News reports (See, e.g., Wall Street Journal, Atlanta Jrl Constitution) are talking about the possibility that Dennis Kozlowski's attorney may be an upcoming witness at his trial. Kozlowski, former CEO of Tyco, along with Mark Swartz is presently on trial for a host of charges, including larceny under New York State law.  It seems that Attorney David Boies did an internal investigation of the company for Tyco's Board and that he may now be a witness in the trial.  The problem is that there seems to be a conflict in testimony between what he might say, and what Kozlowski's present attorney might say with regard to Kozlowki's departure from the company.   

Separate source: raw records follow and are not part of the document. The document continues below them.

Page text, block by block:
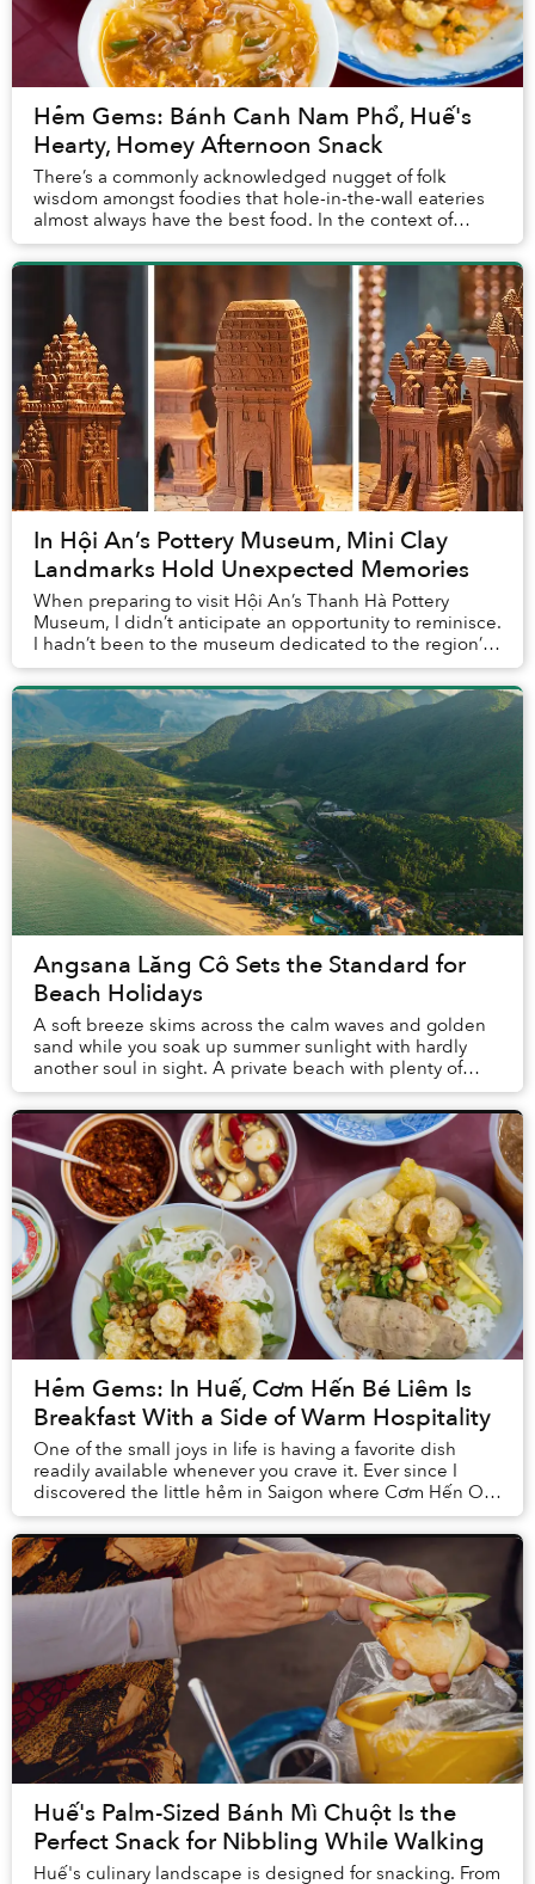
Hẻm Gems: Bánh Canh Nam Phổ, Huế's
Hearty, Homey Afternoon Snack
There’s a commonly acknowledged nugget of folk
wisdom amongst foodies that hole-in-the-wall eateries
almost always have the best food. In the context of
Vietnam’s street food landscape, this concept c...
In Hội An’s Pottery Museum, Mini Clay
Landmarks Hold Unexpected Memories
When preparing to visit Hội An’s Thanh Hà Pottery
Museum, I didn’t anticipate an opportunity to reminisce.
I hadn’t been to the museum dedicated to the region’s
pottery traditions before, so how could...
Angsana Lăng Cô Sets the Standard for
Beach Holidays
A soft breeze skims across the calm waves and golden
sand while you soak up summer sunlight with hardly
another soul in sight. A private beach with plenty of
space to stretch out alongside loved ones ...
Hẻm Gems: In Huế, Cơm Hến Bé Liêm Is
Breakfast With a Side of Warm Hospitality
One of the small joys in life is having a favorite dish
readily available whenever you crave it. Ever since I
discovered the little hẻm in Saigon where Cơm Hến O
Thu lies, my life has been ever so upl...
Huế's Palm-Sized Bánh Mì Chuột Is the
Perfect Snack for Nibbling While Walking
Huế's culinary landscape is designed for snacking. From
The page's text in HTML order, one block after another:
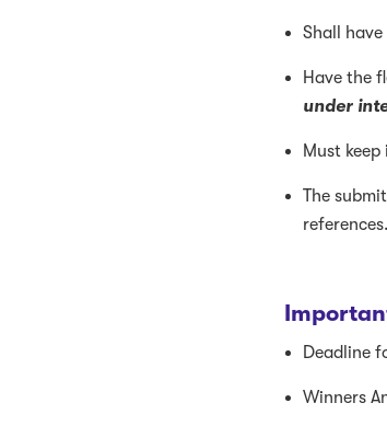
Shall
Have the
under
Must
The
references.
Deadline
Winners
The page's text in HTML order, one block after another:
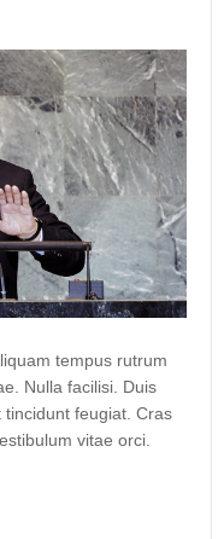
tempus rutrum
Nulla facilisi. Duis
feugiat. Cras
vitae orci.
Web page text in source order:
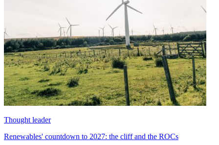
Thought leader
Renewables' countdown to 2027: the cliff and the ROCs
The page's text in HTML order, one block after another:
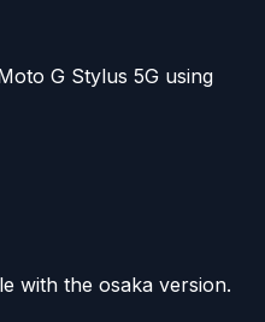
G Stylus 5G using
with the osaka version.
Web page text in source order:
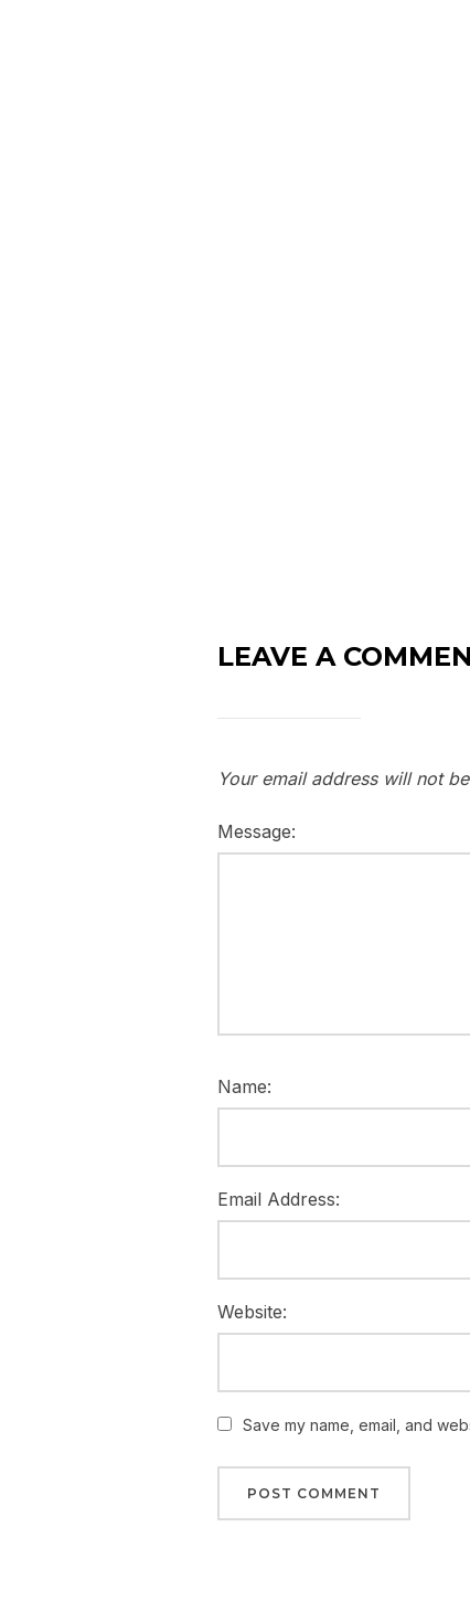
LEAVE A
Your email address will not
Message:
Name:
Email Address:
Website:
Save my name, email, and
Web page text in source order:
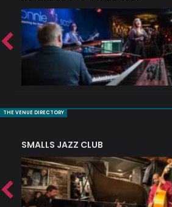
THE VENUE DIRECTORY
SMALLS JAZZ CLUB
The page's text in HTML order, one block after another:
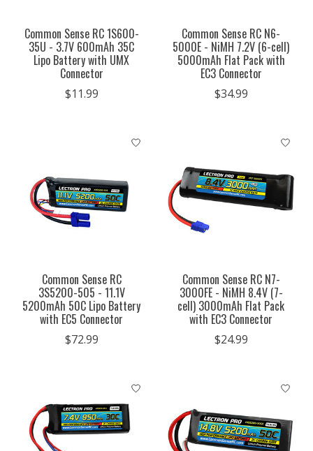
Common Sense RC 1S600-
35U - 3.7V 600mAh 35C
Lipo Battery with UMX
Connector
$11.99
Common Sense RC N6-
5000E - NiMH 7.2V (6-cell)
5000mAh Flat Pack with
EC3 Connector
$34.99
Common Sense RC
3S5200-505 - 11.1V
5200mAh 50C Lipo Battery
with EC5 Connector
$72.99
Common Sense RC N7-
3000FE - NiMH 8.4V (7-
cell) 3000mAh Flat Pack
with EC3 Connector
$24.99
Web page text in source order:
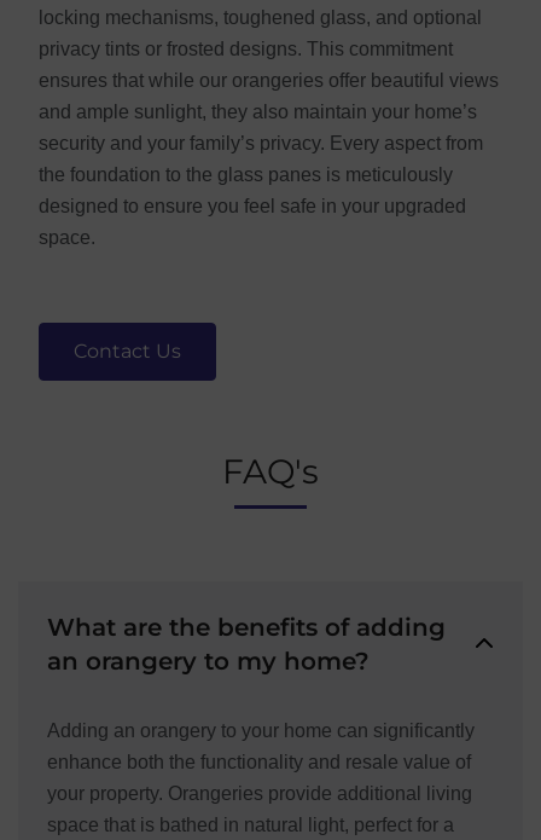
locking mechanisms, toughened glass, and optional
privacy tints or frosted designs. This commitment
ensures that while our orangeries offer beautiful views
and ample sunlight, they also maintain your home’s
security and your family’s privacy. Every aspect from
the foundation to the glass panes is meticulously
designed to ensure you feel safe in your upgraded
space.
Contact Us
FAQ's
What are the benefits of adding
an orangery to my home?
Adding an orangery to your home can significantly
enhance both the functionality and resale value of
your property. Orangeries provide additional living
space that is bathed in natural light, perfect for a

So can a lawyer testify at the trial of their own client?  And if so, can they ask themselves the questions on direct examination?  It could be quite a circus if the attorney would have to ask themselves questions, that they would then answer.

First, in the rare circumstance that this happens, the witness testifying normally has another attorney ask the questions -- so that's easy to resolve.  But the tougher question is whether the present attorney can testify in the trial of his client in order to rebut testimony presented by a witness at the trial (the fact that the initial witness is an attorney is not a factor).  And if he or she does testify, can they remain counsel for the client for the rest of case. 

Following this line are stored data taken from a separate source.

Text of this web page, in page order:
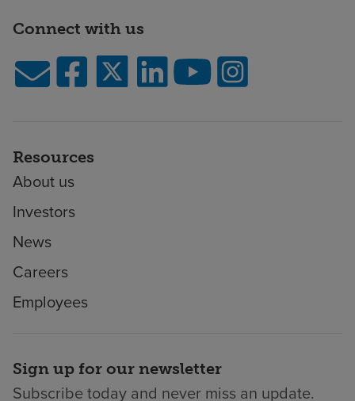
Connect with us
Resources
About us
Investors
News
Careers
Employees
Sign up for our newsletter
Subscribe today and never miss an update.
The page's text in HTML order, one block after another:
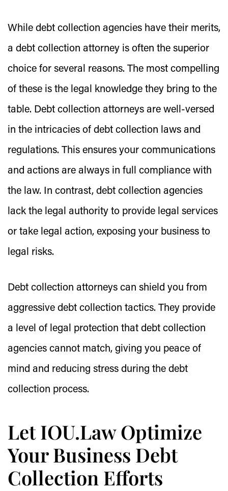
While debt collection agencies have their merits,
a debt collection attorney is often the superior
choice for several reasons. The most compelling
of these is the legal knowledge they bring to the
table. Debt collection attorneys are well-versed
in the intricacies of debt collection laws and
regulations. This ensures your communications
and actions are always in full compliance with
the law. In contrast, debt collection agencies
lack the legal authority to provide legal services
or take legal action, exposing your business to
legal risks.
Debt collection attorneys can shield you from
aggressive debt collection tactics. They provide
a level of legal protection that debt collection
agencies cannot match, giving you peace of
mind and reducing stress during the debt
collection process.
Let IOU.Law Optimize
Your Business Debt
Collection Efforts
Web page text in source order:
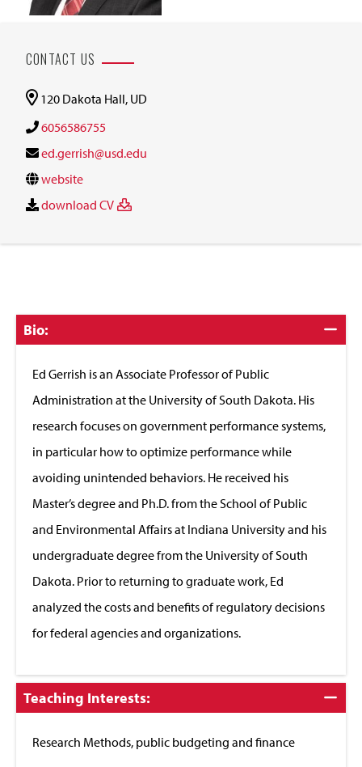
CONTACT US
120 Dakota Hall, UD
6056586755
ed.gerrish@usd.edu
website
download CV
Click
to
Bio:
Ed Gerrish is an Associate Professor of Public
Administration at the University of South Dakota. His
research focuses on government performance systems,
in particular how to optimize performance while
avoiding unintended behaviors. He received his
Master’s degree and Ph.D. from the School of Public
and Environmental Affairs at Indiana University and his
undergraduate degree from the University of South
Dakota. Prior to returning to graduate work, Ed
analyzed the costs and benefits of regulatory decisions
for federal agencies and organizations.
Click
to
Teaching Interests:
Research Methods, public budgeting and finance
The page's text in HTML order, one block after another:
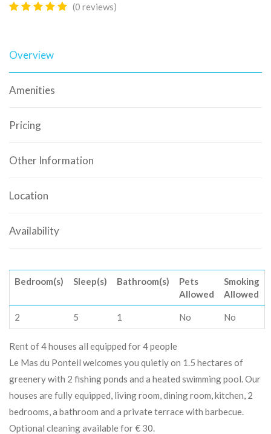
(0 reviews)
Overview
Amenities
Pricing
Other Information
Location
Availability
Bedroom(s) Sleep(s) Bathroom(s)
Pets
Allowed
Smoking
Allowed
2 5 1 No No
Rent of 4 houses all equipped for 4 people
Le Mas du Ponteil welcomes you quietly on 1.5 hectares of
greenery with 2 fishing ponds and a heated swimming pool. Our
houses are fully equipped, living room, dining room, kitchen, 2
bedrooms, a bathroom and a private terrace with barbecue.
Optional cleaning available for € 30.
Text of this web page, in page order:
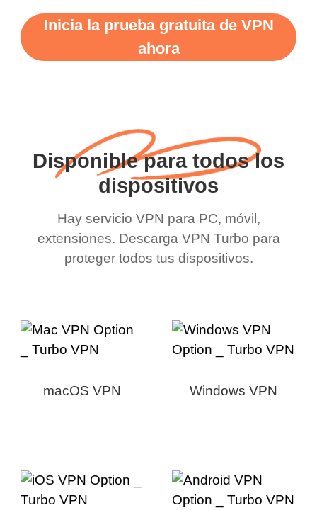
Inicia la prueba gratuita de VPN
ahora
Disponible para todos los
dispositivos
Hay servicio VPN para PC, móvil,
extensiones. Descarga VPN Turbo para
proteger todos tus dispositivos.
macOS VPN Windows VPN

The ABA Model Rules of Professional Conduct speak to this issue in Rule 3.7(a), where it states:

(a) A lawyer shall not act as advocate at a trial in which the lawyer is likely to be a necessary witness unless:

(1) the testimony relates to an uncontested issue;

(2) the testimony relates to the nature and value of legal services rendered in the case; or

(3) disqualification of the lawyer would work substantial hardship on the client. . . .

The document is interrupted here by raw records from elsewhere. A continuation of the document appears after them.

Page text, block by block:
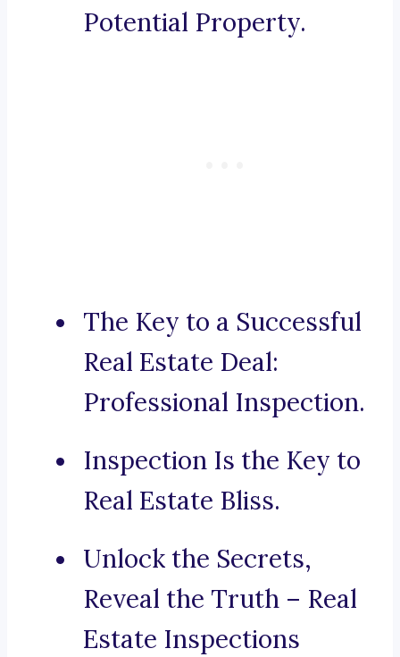
Potential Property.
The Key to a Successful
Real Estate Deal:
Professional Inspection.
Inspection Is the Key to
Real Estate Bliss.
Unlock the Secrets,
Reveal the Truth – Real
Estate Inspections
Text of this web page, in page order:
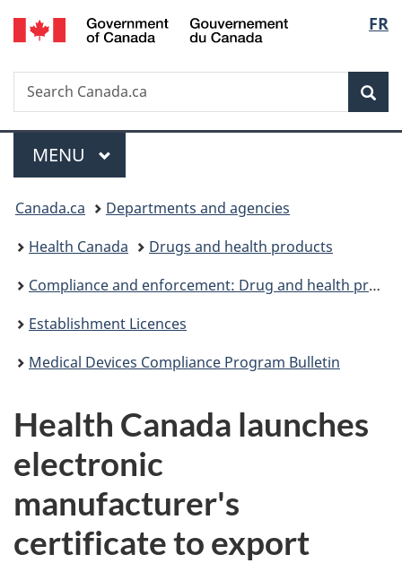
Skip
to
Skip
to
Switch
to
FR
Search
Search
Canada.ca
Menu
MAIN
MENU
You
are
here:
Canada.ca
Departments and agencies
Health Canada
Drugs and health products
Compliance and enforcement: Drug and health products
Establishment Licences
Medical Devices Compliance Program Bulletin
Health Canada launches
electronic
manufacturer's
certificate to export
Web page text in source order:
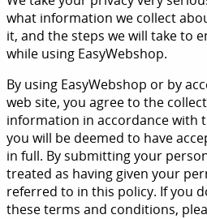
what information we collect
it, and the steps we will take to
while using EasyWebshop.
By using EasyWebshop or by
web site, you agree to the
information in accordance with
you will be deemed to have
in full. By submitting your
treated as having given your
referred to in this policy. If you
these terms and conditions,
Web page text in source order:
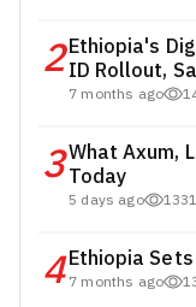
2Ethiopia's
ID Rollout,
7 months ago
3What Axum,
Today
5 days ago
4Ethiopia
7 months ago
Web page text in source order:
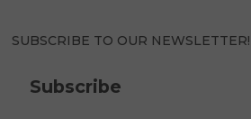
SUBSCRIBE TO OUR NEWSLETTER!
Subscribe
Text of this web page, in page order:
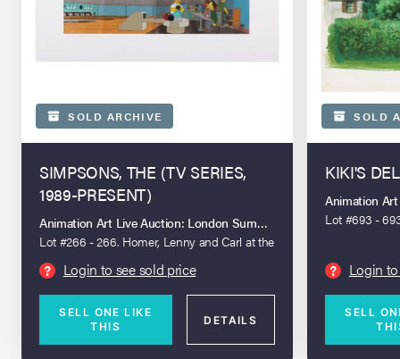
SOLD ARCHIVE
SIMPSONS, THE (TV SERIES,
1989-PRESENT)
Animation Art Live Auction: London Summer 2026
Lot #266 - 266. Homer, Lenny and Carl at the
Bowlerama Original Production Cel on Key
Master Production Background from "Hello
Gutter, Hello Fadder" (20th Century Fox
Animation, 1999)
? Login to see sold price
SELL ONE LIKE
THIS
DETAILS
SOLD
KIKI'S
Animation
Lot #693 -
? Login
SELL
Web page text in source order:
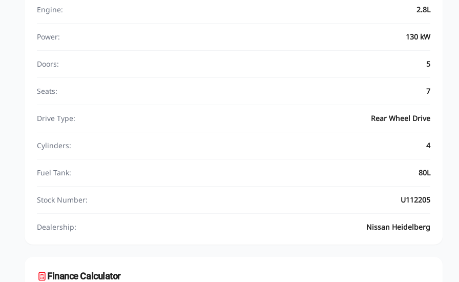
Engine: 2.8L
Power: 130 kW
Doors: 5
Seats: 7
Drive Type: Rear Wheel Drive
Cylinders: 4
Fuel Tank: 80L
Stock Number: U112205
Dealership: Nissan Heidelberg
Finance Calculator
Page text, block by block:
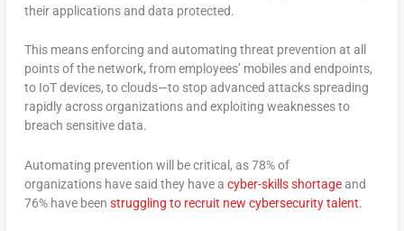
their applications and data protected.
This means enforcing and automating threat prevention at all
points of the network, from employees’ mobiles and endpoints,
to IoT devices, to clouds—to stop advanced attacks spreading
rapidly across organizations and exploiting weaknesses to
breach sensitive data.
Automating prevention will be critical, as 78% of
organizations have said they have a cyber-skills shortageand
76% have been struggling to recruit new cybersecurity talent.
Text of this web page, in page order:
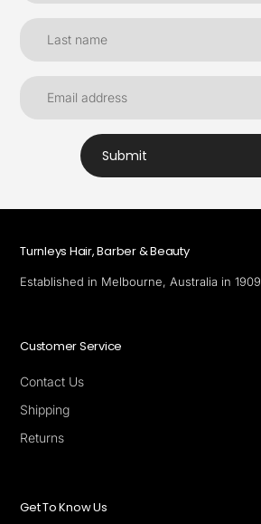
Submit
Turnleys Hair, Barber & Beauty
Established in Melbourne, Australia in 1909
Customer Service
Contact Us
Shipping
Returns
Get To Know Us

Rule 3.7(a)(1)(2) do not apply here, but the question of (3) is one that may need to be considered.  Would it be a substantial hardship for Kozlowski to have to get new counsel, or to proceed without his lead counsel, for the rest of this trial.  And if the prosecution really needs the initial testimony, knowing full well that it might mean that trial counsel may need to take the stand and respond, do they want to risk a problem in the case just for this testimony? 

The New York Ethics Rules differ slightly, but not significantly on this issue.  DR5-102 states:

DR 5-102A. A lawyer shall not act, or accept employment that contemplates the lawyer's acting, as an advocate on issues of fact before any tribunal if the lawyer knows or it is obvious that the lawyer ought to be called as a witness on a significant issue on behalf of the client, except that the lawyer may act as an advocate and also testify:

1. If the testimony will relate solely to an uncontested issue.
2. If the testimony will relate solely to a matter of formality and there is no reason to believe that substantial evidence will be offered in opposition to the testimony.
3. If the testimony will relate solely to the nature and value of legal services rendered in the case by the lawyer or the lawyer's firm to the client.
4. As to any matter, if disqualification as an advocate would work a substantial hardship on the client because of the distinctive value of the lawyer as counsel in the particular case. . . .

Here again, the issue may be whether it would be a substantial hardship to the client.  But do the prosecutors in the Kozlowski trial really want to run the risk of having the defendant's own counsel up on the witness stand testifying for the defense.